_Dataset excerpts_
============
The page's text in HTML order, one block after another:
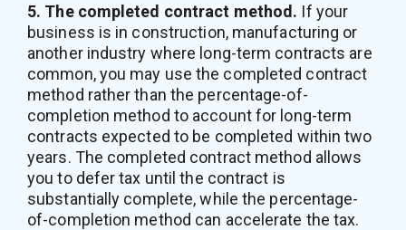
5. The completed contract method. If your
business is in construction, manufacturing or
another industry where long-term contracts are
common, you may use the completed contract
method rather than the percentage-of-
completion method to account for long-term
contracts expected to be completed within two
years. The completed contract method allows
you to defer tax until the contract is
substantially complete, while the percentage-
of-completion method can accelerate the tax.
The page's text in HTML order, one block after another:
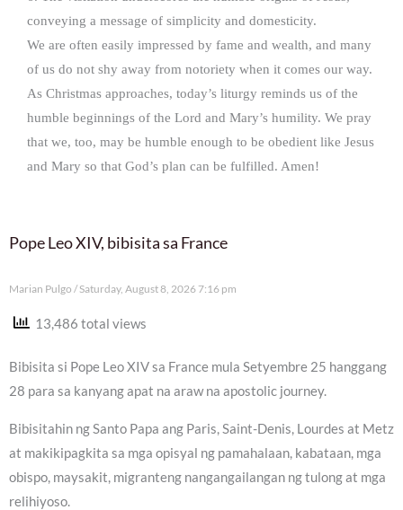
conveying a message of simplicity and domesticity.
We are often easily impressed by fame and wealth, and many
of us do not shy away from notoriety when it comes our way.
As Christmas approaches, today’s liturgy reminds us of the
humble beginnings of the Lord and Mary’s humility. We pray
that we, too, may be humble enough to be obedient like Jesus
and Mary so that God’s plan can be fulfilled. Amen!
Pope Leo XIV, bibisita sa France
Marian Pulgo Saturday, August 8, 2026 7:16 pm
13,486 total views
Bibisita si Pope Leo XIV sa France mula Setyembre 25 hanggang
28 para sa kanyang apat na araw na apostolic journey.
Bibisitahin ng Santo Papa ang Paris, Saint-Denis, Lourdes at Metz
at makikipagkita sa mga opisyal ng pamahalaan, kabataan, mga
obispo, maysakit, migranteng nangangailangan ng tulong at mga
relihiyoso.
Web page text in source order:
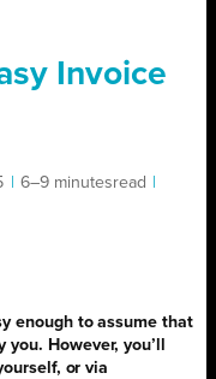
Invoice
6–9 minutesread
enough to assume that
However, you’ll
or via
============
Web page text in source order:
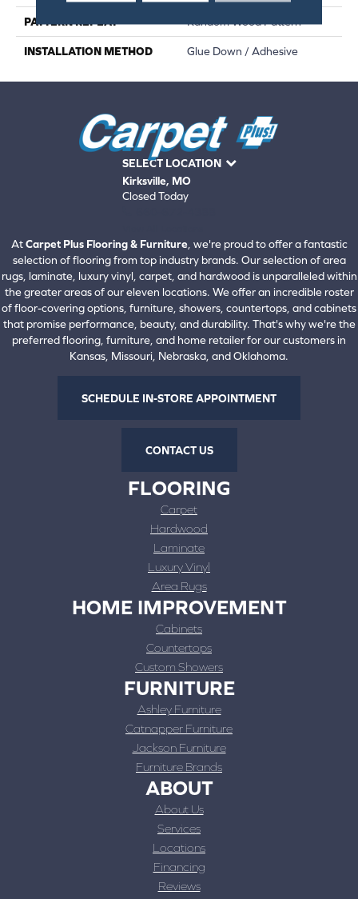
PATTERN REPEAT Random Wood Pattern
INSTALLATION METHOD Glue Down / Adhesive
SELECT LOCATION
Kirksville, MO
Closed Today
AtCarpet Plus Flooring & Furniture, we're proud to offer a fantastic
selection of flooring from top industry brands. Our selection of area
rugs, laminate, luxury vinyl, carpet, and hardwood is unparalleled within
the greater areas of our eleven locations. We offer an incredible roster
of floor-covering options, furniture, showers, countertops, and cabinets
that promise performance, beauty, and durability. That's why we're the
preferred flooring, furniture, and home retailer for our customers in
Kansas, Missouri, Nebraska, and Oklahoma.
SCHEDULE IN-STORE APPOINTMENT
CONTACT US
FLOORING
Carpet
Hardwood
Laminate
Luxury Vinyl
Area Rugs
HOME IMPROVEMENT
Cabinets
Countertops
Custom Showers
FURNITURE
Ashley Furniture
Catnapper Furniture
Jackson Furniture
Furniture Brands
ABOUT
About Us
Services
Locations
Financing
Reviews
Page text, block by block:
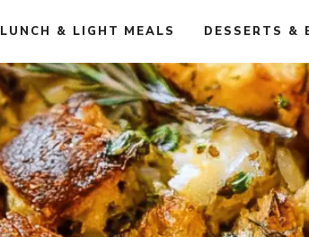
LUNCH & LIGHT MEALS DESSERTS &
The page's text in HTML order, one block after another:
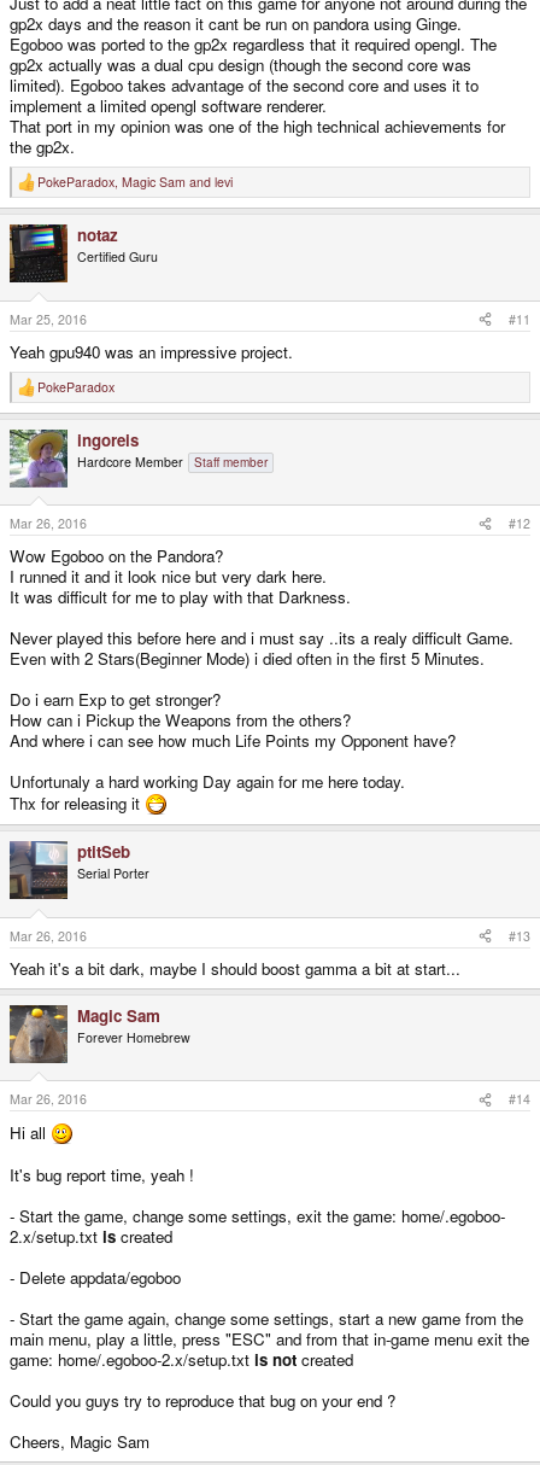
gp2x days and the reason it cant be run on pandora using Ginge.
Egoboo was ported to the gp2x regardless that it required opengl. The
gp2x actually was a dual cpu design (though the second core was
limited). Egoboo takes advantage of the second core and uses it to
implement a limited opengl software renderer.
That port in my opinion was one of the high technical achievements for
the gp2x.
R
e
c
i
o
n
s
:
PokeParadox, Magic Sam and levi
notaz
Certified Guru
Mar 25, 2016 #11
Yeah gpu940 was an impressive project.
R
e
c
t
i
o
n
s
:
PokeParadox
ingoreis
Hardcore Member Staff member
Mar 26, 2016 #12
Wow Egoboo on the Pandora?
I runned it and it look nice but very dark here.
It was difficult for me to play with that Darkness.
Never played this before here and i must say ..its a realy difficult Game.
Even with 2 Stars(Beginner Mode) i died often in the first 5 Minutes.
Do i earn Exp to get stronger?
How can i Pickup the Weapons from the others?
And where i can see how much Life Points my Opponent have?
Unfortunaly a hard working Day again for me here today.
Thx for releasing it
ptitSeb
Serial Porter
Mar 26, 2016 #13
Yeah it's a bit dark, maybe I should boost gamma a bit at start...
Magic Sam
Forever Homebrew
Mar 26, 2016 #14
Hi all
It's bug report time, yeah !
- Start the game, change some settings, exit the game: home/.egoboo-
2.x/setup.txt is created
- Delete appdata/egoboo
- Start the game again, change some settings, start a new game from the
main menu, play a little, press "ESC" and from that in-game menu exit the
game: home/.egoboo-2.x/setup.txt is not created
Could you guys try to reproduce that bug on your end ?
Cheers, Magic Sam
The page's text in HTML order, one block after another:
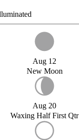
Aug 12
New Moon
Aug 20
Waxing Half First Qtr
============
_Your objective_
Select every line in the records above that contains the word "enough".

_Task response_
that we, too, may be humble enough to be obedient like Jesus
enough to assume that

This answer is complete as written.